#### [Work to complete]
Copy out exactly the stretch below, from the line with "Privacy Policy Terms & Conditions" through the line with "your settings.", both included; the pictures stay out.

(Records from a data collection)
▼
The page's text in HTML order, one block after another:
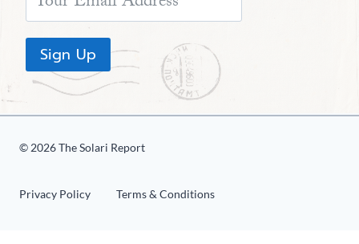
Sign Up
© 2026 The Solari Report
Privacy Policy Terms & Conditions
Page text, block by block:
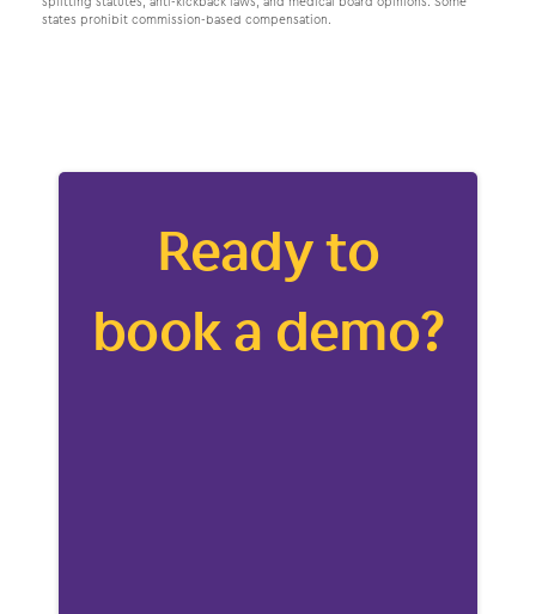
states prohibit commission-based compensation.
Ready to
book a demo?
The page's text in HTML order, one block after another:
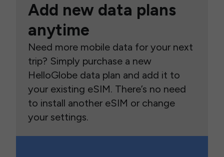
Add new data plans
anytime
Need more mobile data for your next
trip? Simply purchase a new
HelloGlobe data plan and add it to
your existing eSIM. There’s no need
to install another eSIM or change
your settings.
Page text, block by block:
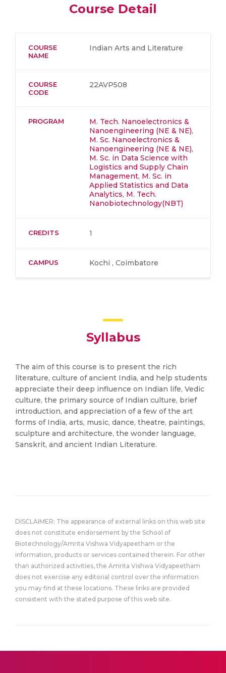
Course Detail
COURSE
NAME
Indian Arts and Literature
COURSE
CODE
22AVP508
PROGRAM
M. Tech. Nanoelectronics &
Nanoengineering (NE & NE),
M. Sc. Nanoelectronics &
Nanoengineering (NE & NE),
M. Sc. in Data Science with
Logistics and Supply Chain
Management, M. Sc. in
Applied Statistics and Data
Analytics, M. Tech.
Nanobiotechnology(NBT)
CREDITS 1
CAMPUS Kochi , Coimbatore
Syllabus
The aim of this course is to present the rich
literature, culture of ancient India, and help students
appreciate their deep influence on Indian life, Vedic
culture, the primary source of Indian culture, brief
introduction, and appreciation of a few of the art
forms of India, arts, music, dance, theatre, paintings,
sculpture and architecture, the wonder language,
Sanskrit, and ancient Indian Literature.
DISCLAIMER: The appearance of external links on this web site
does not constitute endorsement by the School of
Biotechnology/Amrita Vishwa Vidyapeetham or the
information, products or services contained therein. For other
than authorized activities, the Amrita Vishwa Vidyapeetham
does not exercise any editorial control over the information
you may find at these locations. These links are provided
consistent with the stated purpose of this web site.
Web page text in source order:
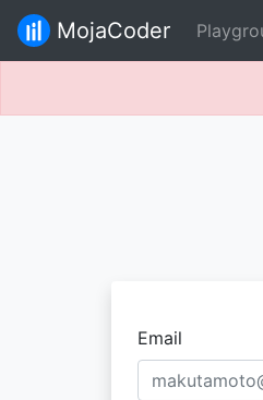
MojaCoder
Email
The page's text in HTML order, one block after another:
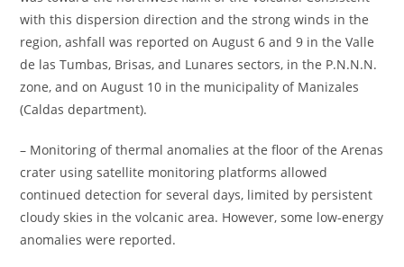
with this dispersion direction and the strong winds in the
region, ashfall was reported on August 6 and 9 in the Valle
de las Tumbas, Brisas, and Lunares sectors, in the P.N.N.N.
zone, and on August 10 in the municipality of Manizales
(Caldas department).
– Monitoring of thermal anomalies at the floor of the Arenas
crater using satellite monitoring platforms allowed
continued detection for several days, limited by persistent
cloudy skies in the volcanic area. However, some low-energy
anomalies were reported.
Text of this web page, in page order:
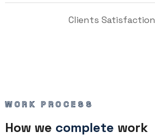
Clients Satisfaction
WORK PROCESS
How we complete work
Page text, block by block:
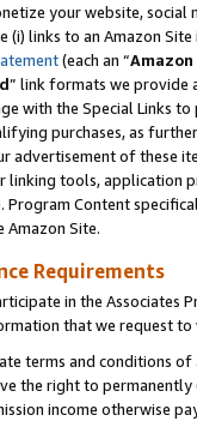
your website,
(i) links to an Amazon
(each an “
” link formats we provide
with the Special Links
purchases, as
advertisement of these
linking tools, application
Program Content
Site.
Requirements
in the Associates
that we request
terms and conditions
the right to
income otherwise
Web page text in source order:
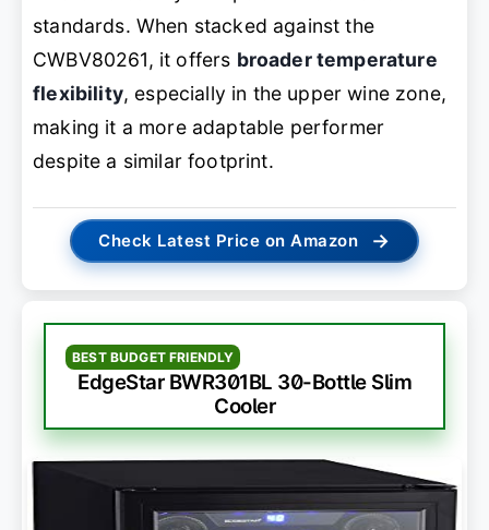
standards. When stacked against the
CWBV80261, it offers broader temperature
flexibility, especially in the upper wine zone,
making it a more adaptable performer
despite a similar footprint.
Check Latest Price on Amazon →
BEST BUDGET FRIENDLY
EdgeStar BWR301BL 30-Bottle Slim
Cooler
▲
#### [Expected answer]
Privacy Policy Terms & Conditions
Page text, block by block:
states prohibit commission-based compensation.
Ready to
book a demo?
The page's text in HTML order, one block after another:
Add new data plans
anytime
Need more mobile data for your next
trip? Simply purchase a new
HelloGlobe data plan and add it to
your existing eSIM. There’s no need
to install another eSIM or change
your settings.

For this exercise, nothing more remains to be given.